Oh man, are you trolling?

no, i'm not here to troll, as i've written in my reply above.

100% wrong.
You probably did not explain properly as it is impossible to come up with a different answer to this simple problem. 10/10 middle-school teachers would agree.

if you insist.

I now know that (1+2+3+4+5+6+1+2+3+4+5+6+3+4+5+6)/16 does 3.75, which translates to "all the possible outcomes summed up and divided by their number" which is precisely how you average something.

But won't a rerolled 2 occasionally roll a 1 or a 2? I'm assuming that you get one reroll, not keep going until it's a 3 or better.
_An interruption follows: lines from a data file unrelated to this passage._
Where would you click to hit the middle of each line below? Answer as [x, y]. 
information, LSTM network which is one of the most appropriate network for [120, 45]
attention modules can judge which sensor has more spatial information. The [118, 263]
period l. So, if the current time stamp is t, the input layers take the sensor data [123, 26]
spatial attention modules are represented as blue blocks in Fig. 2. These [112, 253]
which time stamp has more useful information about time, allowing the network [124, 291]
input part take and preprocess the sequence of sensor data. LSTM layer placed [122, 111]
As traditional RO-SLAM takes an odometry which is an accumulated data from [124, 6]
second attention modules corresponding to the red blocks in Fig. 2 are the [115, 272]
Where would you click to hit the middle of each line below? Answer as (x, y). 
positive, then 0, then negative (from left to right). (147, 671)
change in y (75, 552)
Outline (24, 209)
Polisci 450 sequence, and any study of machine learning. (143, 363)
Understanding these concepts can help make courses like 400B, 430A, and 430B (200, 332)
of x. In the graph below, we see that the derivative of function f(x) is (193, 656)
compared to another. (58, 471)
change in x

It does. You average all the possible outcomes of a die roll with a reroll over 1 and 2, thus you have twice the chance that a '1' and a '2' show up, that's why you average like this: (1+2+3+4+5+6+1+2+3+4+5+6+3+4+5+6)/16 = 3.75

 

[psychophipps]

Hey, an extra .25 damage per die is better than a swift kick to the groin. I'll take it!

 

[Kryx]

I didn't write that formula, but it does make sense to me.

To explain:
R is the roll
N is what is passed in (3) in this case.

It says if the result of the roll (d6) is less than 3 (meaning 1 or 2) then roll d6 and return that. If the original roll wasn't 1 or 2 then use the original roll which is d6.
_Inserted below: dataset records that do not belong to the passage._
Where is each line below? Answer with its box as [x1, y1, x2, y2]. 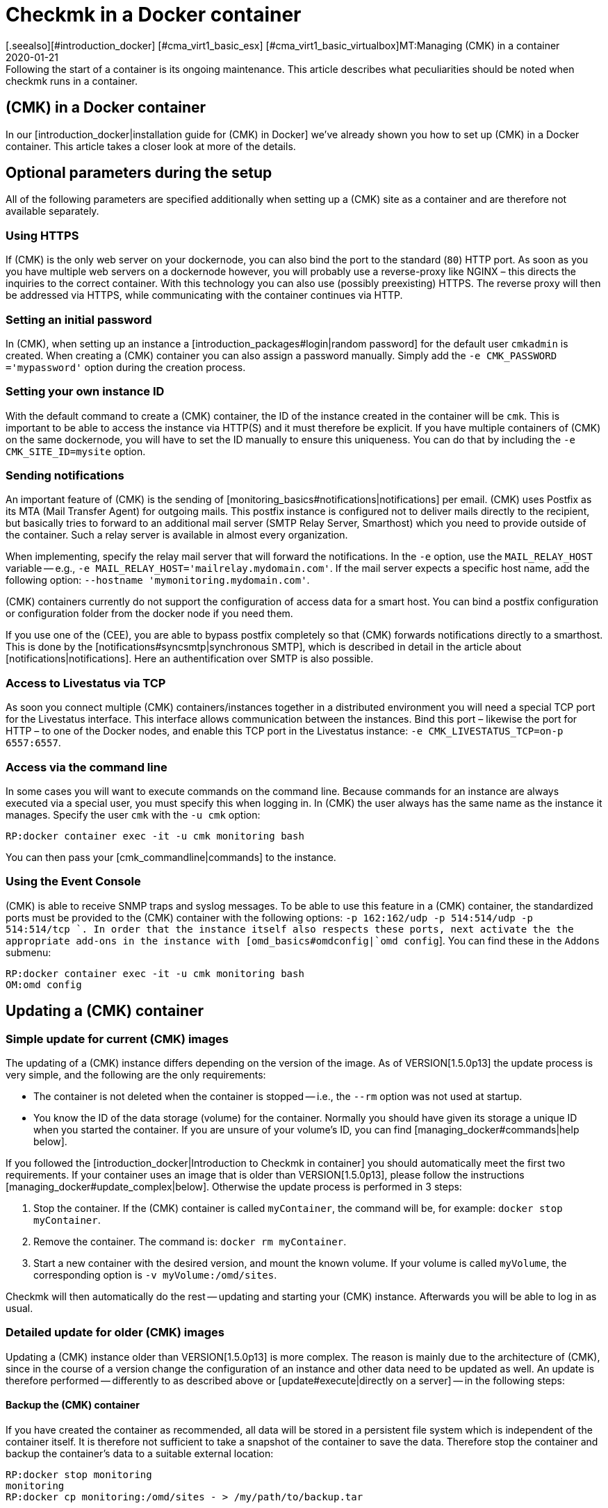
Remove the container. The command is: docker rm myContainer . [33, 1235, 347, 1247]
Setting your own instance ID [6, 384, 165, 399]
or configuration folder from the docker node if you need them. [6, 607, 293, 620]
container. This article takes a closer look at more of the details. [6, 140, 296, 152]
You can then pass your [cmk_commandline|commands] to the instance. [6, 851, 336, 863]
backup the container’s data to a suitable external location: [6, 1447, 274, 1459]
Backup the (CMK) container [6, 1399, 140, 1411]
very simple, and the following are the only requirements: [6, 1068, 266, 1081]
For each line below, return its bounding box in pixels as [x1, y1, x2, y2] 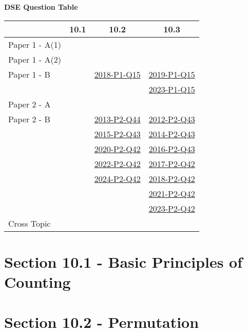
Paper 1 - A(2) [8, 53, 61, 65]
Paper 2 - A [8, 98, 51, 110]
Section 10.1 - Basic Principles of [4, 251, 243, 272]
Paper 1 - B [8, 68, 50, 80]
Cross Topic [8, 217, 51, 229]
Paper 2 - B [8, 113, 50, 125]
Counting [4, 271, 71, 292]
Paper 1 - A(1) [8, 38, 61, 50]
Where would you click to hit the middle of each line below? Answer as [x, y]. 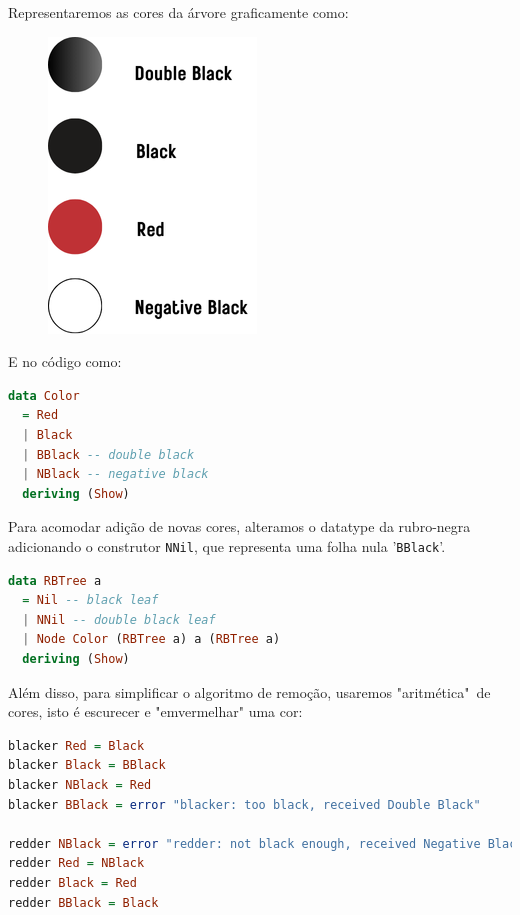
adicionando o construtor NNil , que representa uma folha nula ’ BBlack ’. [227, 545]
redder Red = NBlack [76, 863]
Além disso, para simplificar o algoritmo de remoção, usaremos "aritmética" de [249, 691]
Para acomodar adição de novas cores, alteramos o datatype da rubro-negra [239, 526]
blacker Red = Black [76, 745]
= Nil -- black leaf [90, 600]
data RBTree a [55, 580]
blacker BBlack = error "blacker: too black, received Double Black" [244, 804]
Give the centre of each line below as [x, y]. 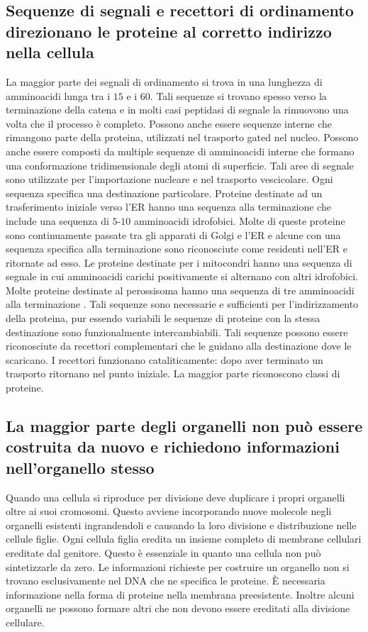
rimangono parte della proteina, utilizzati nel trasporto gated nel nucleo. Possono [182, 137]
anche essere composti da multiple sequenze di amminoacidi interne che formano [180, 151]
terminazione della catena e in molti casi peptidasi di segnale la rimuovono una [177, 110]
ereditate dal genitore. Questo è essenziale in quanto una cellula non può [163, 553]
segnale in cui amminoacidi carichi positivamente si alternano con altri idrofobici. [182, 276]
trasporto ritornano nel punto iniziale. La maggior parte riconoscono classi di [173, 373]
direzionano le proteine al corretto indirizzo [169, 31]
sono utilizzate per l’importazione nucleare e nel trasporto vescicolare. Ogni [169, 179]
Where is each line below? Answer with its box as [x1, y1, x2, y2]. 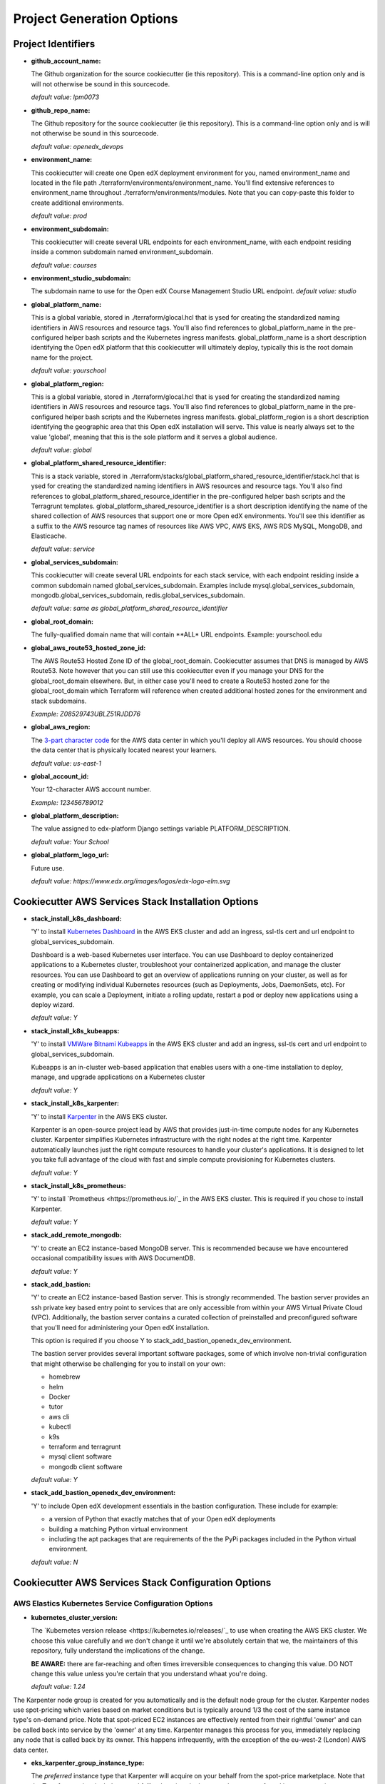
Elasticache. [31, 532, 67, 540]
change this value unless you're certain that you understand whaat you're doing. [31, 1669, 267, 1678]
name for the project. [31, 353, 93, 362]
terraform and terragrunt [48, 1442, 121, 1451]
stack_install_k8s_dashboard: [31, 914, 122, 923]
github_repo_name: [31, 106, 91, 114]
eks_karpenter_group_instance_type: [31, 1759, 145, 1768]
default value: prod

If that isn't convincing enough then nothing else will be. Your friend is wrong.

 

[psychophipps]

Since we're on the topic, one of the players in our group is assuming that the rerolls are also available with associated Smite dice. Is this the case?

 

[TwoSix]

I now know that (1+2+3+4+5+6+1+2+3+4+5+6+3+4+5+6)/16 does 3.75, which translates to "all the possible outcomes summed up and divided by their number" which is precisely how you average something.

Except that those different outcomes have different probabilities of occurring. Each possibility (1 through 6) has a 1 in 6 chance of occurring. For 3, 4 ,5 and 6, that's the final result. If you roll a 1 or a 2, you roll the dice again. No matter what that roll is, you keep it. The probability of each of those values is now 1 in 36 (36 being 6 squared, the 1 in 6 chance for the 1 or 2 times the 1 in 6 chance for each result that could come up on the second roll.)
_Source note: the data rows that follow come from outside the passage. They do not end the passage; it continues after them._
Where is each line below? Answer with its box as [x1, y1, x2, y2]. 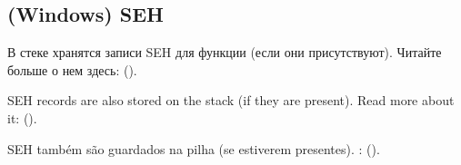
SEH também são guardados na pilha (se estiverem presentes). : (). [7, 139, 380, 158]
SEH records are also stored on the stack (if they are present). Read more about [7, 91, 455, 110]
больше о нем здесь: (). [7, 60, 137, 79]
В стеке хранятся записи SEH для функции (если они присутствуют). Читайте [7, 43, 442, 62]
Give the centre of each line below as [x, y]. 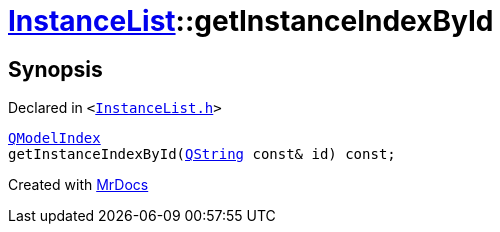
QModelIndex [54, 138]
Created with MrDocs [78, 185]
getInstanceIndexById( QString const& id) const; [202, 154]
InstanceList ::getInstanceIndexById [251, 21]
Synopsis [55, 69]
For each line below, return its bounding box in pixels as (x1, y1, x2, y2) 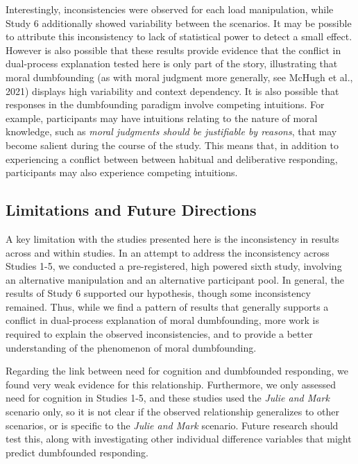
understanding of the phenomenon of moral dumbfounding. (6, 340, 257, 354)
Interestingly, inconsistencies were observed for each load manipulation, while (6, 2, 334, 16)
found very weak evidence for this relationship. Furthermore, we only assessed (6, 377, 336, 391)
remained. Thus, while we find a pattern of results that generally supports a (6, 299, 329, 313)
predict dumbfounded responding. (6, 445, 148, 459)
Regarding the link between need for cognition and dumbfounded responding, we (6, 363, 348, 378)
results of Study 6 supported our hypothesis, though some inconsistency (6, 286, 311, 300)
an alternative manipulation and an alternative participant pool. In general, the (6, 272, 344, 286)
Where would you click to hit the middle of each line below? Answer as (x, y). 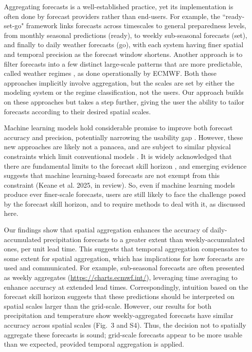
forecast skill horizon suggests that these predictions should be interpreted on (119, 296)
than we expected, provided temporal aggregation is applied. (94, 344)
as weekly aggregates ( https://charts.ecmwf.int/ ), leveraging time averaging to (121, 277)
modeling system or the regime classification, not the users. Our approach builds (124, 92)
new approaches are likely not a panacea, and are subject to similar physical (117, 147)
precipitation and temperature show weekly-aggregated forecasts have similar (119, 315)
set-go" (14, 26)
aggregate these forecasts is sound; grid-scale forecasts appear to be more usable (123, 334)
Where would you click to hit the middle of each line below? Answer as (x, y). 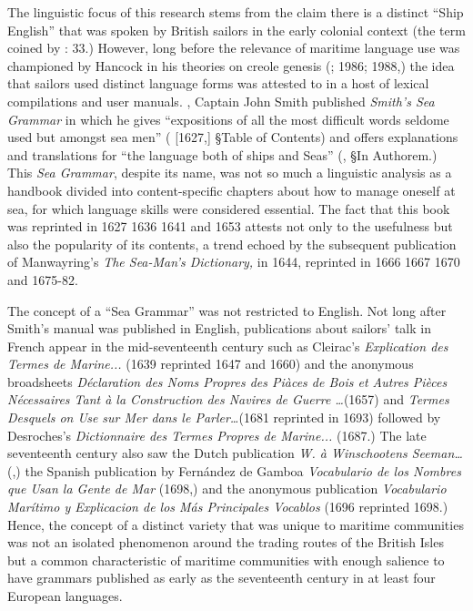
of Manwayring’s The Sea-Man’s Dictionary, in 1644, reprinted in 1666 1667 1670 (234, 262)
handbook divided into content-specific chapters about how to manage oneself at (231, 190)
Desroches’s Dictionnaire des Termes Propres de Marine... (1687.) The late (217, 435)
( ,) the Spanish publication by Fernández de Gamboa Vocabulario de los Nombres (234, 470)
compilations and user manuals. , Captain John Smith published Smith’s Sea (221, 101)
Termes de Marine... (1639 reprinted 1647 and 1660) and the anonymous (211, 364)
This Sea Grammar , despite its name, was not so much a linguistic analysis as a (230, 173)
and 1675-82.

So the actual average of the probability distribution (which is what you need to average, the probability distribution, not merely the sum of all possible outcomes) is

1/36+2/36+3/36+4/36+5/36+6/36 + 1/36+2/36+3/36+4/36+5/36+6/36 + 3/6 + 4/6 + 5/6 + 6/6 = 4.17

Sorry, man, but I don't think you explained the problem to your mathematician friend properly. Kryx is right, and his spreadsheet demonstrates his math-fu is pretty damn solid.